AIM OF THE TASK:
Hand back every line from the beginning of the data below through the line containing "なしスロットの推定では，既にスロットに割り当てられている値と同じ意味の [21, 841, 512, 861]", word for word and free of pictures.

THE INPUT:

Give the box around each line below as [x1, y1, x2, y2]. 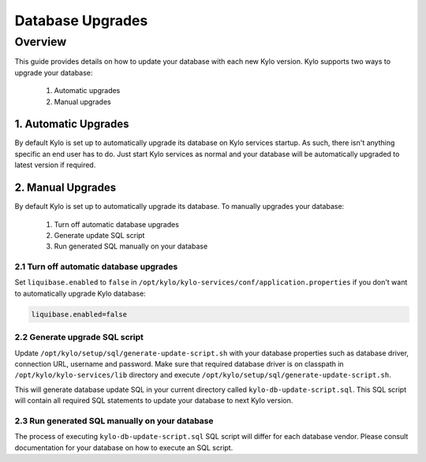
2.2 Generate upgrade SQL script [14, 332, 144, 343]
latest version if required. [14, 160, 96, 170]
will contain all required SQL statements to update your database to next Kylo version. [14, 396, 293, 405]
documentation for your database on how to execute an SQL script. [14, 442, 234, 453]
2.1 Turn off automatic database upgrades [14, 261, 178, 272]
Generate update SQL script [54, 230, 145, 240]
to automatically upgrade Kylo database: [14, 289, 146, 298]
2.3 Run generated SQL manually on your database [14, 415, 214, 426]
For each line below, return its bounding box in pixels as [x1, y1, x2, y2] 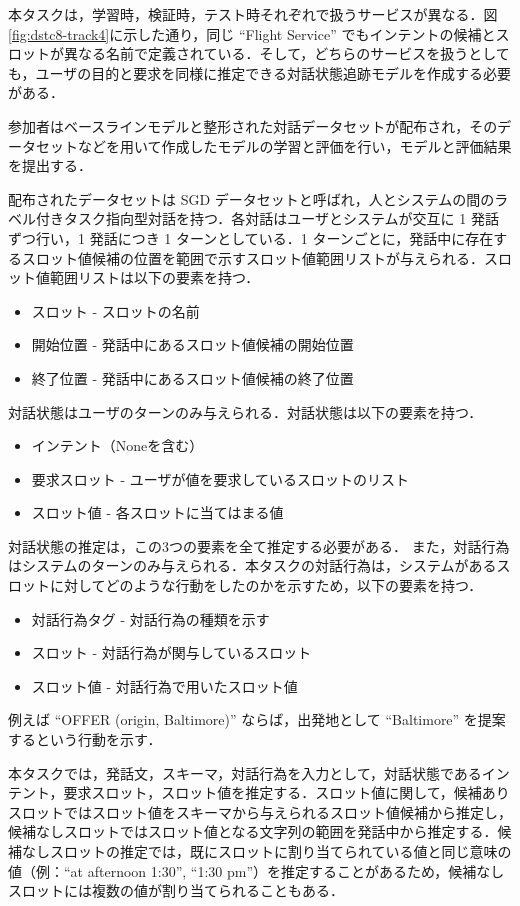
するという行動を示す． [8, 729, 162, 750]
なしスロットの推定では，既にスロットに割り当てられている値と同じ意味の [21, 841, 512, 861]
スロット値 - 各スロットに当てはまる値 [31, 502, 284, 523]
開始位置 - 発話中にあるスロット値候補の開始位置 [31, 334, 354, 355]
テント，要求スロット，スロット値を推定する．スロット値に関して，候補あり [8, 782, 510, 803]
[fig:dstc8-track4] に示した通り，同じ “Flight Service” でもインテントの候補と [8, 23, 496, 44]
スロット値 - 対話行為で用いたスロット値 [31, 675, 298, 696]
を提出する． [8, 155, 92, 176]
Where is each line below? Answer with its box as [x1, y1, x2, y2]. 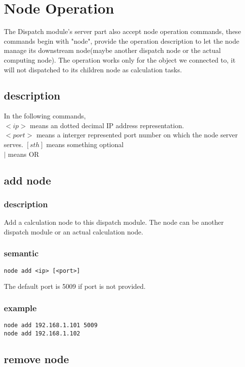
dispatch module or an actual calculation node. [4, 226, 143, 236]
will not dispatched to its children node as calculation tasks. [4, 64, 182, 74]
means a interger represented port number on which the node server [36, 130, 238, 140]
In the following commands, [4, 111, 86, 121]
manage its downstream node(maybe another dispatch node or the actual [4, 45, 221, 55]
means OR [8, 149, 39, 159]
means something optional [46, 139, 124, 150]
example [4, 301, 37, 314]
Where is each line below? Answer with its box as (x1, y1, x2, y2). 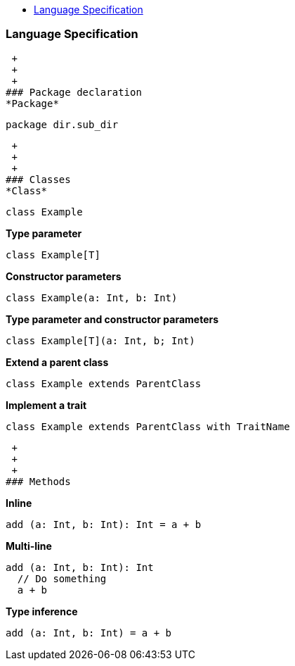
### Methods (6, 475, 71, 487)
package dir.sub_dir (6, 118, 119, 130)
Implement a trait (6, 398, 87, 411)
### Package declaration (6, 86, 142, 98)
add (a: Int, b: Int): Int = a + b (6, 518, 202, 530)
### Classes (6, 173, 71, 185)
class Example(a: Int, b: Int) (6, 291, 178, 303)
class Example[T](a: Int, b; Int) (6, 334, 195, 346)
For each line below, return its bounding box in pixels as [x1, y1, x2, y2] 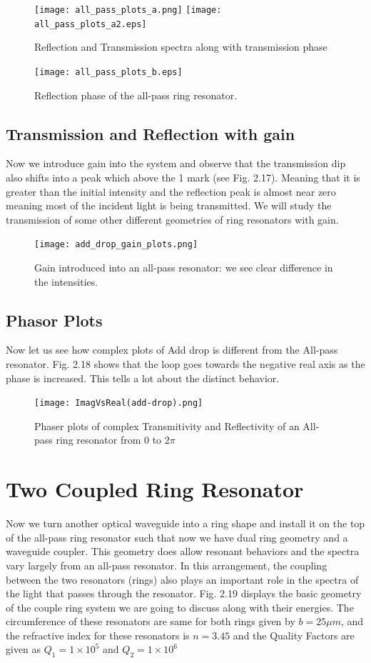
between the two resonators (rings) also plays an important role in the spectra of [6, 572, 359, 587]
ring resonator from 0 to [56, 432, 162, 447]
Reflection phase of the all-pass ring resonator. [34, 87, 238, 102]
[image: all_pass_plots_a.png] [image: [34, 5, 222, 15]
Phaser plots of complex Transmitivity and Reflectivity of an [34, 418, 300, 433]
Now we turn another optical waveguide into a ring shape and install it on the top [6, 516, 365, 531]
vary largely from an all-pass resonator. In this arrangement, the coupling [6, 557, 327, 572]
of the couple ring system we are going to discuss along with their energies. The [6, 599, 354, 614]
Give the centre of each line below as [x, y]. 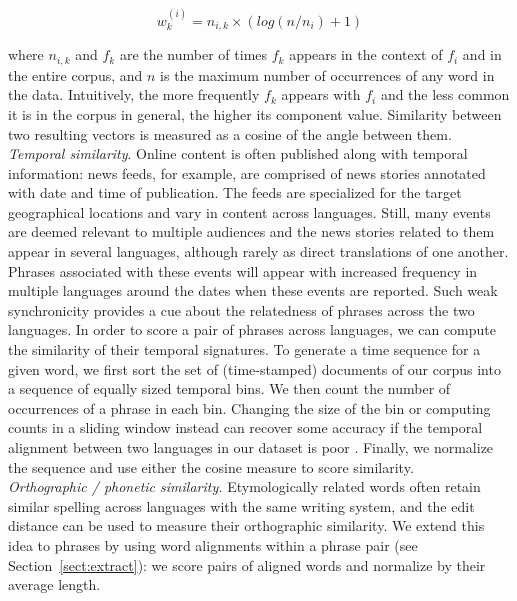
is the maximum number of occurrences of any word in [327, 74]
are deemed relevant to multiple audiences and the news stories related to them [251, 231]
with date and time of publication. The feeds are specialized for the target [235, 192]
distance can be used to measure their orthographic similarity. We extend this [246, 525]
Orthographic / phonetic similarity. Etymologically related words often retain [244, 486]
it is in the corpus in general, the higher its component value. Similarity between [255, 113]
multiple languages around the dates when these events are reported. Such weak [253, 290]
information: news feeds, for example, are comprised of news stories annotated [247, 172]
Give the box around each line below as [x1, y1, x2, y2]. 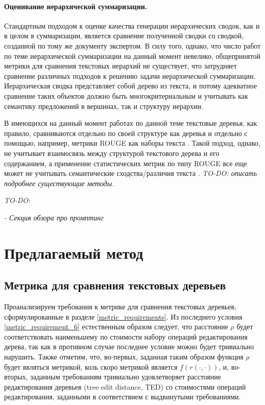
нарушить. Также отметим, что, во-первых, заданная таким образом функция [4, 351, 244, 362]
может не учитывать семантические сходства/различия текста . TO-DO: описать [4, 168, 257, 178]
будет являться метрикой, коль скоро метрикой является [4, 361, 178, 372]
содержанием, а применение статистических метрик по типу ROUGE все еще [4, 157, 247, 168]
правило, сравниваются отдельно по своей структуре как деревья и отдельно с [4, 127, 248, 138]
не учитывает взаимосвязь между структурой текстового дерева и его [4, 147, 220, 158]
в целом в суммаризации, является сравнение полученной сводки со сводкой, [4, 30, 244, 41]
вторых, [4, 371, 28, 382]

YOUR SOLUTION:
Give the box around each line below as [x1, y1, x2, y2]. 
2.2 Generate upgrade SQL script [14, 332, 144, 343]
latest version if required. [14, 160, 96, 170]
will contain all required SQL statements to update your database to next Kylo version. [14, 396, 293, 405]
documentation for your database on how to execute an SQL script. [14, 442, 234, 453]
2.1 Turn off automatic database upgrades [14, 261, 178, 272]
Generate update SQL script [54, 230, 145, 240]
to automatically upgrade Kylo database: [14, 289, 146, 298]
2.3 Run generated SQL manually on your database [14, 415, 214, 426]
For each line below, return its bounding box in pixels as [x1, y1, x2, y2] 
するという行動を示す． [8, 729, 162, 750]
なしスロットの推定では，既にスロットに割り当てられている値と同じ意味の [21, 841, 512, 861]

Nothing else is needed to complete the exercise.